Les Etats-Unis fournissent ainsi une aide humanitaire à l’île via un canal strict qui passe par l’Église catholique locale, et contournant les canaux officiels.
Cette année, 6 millions de dollars d’aide humanitaire américaine ont déjà transité par cet intermédiaire, après des semaines de négociations.
En renouvelant publiquement son offre de «fournir une aide humanitaire directe de 100 millions de dollars supplémentaires», le département d’État a déclaré dans un communiqué qu’il «appartient désormais au régime cubain d’accepter notre proposition d’assistance ou de refuser cette aide vitale et, en définitive, d’assumer devant le peuple cubain la responsabilité d’avoir fait obstacle à cette aide essentielle».
«Les États-Unis ont également fait de nombreuses propositions en privé au régime cubain afin d’apporter une aide généreuse à la population, y compris l’accès gratuit et rapide à l’internet par satellite», ajoute le communiqué.
Doutes cubains
Après les premières déclarations de Marco Rubio, le ministre cubain des affaires étrangères Bruno Rodríguez avait qualifié l’offre de mensonge.

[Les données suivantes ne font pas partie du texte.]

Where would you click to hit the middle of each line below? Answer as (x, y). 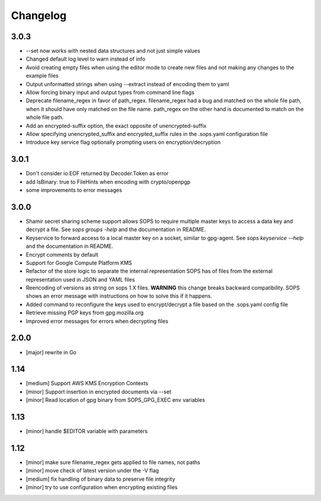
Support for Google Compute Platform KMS (79, 263)
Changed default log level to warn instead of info (86, 59)
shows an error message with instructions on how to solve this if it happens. (119, 296)
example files (42, 76)
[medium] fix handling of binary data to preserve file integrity (100, 479)
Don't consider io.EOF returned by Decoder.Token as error (97, 174)
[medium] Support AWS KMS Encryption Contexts (87, 383)
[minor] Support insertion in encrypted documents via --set (99, 392)
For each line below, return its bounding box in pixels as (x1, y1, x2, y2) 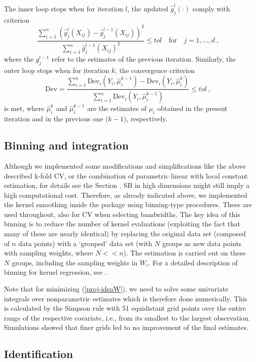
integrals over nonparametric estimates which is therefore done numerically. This (4, 293, 248, 303)
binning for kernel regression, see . (4, 267, 107, 277)
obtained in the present (157, 103, 227, 113)
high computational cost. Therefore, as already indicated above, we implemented (4, 189, 248, 200)
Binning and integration (4, 138, 129, 153)
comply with (192, 3, 230, 13)
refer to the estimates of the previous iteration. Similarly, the (51, 54, 236, 64)
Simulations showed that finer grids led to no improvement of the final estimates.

« S’agira-t-il d’un don, d’une tromperie ou d’un marché douteux visant à réduire notre indépendance? Ne serait-il pas plus simple de lever le blocus énergétique? «, avait déclaré M. Rodríguez sur X.
Cette nouvelle proposition intervient dans un contexte de fortes tensions entre Washington et La Havane, après que le président Donald Trump a signé le 28 janvier un décret menaçant d’imposer des droits de douane aux pays vendant du pétrole à Cuba.
Depuis la chute du président vénézuélien Nicolas Maduro, un allié de La Havane capturé par les forces américaines début janvier, Washington applique une politique de pression maximale sur l’île, déjà soumise à un embargo américain depuis plus de six décennies.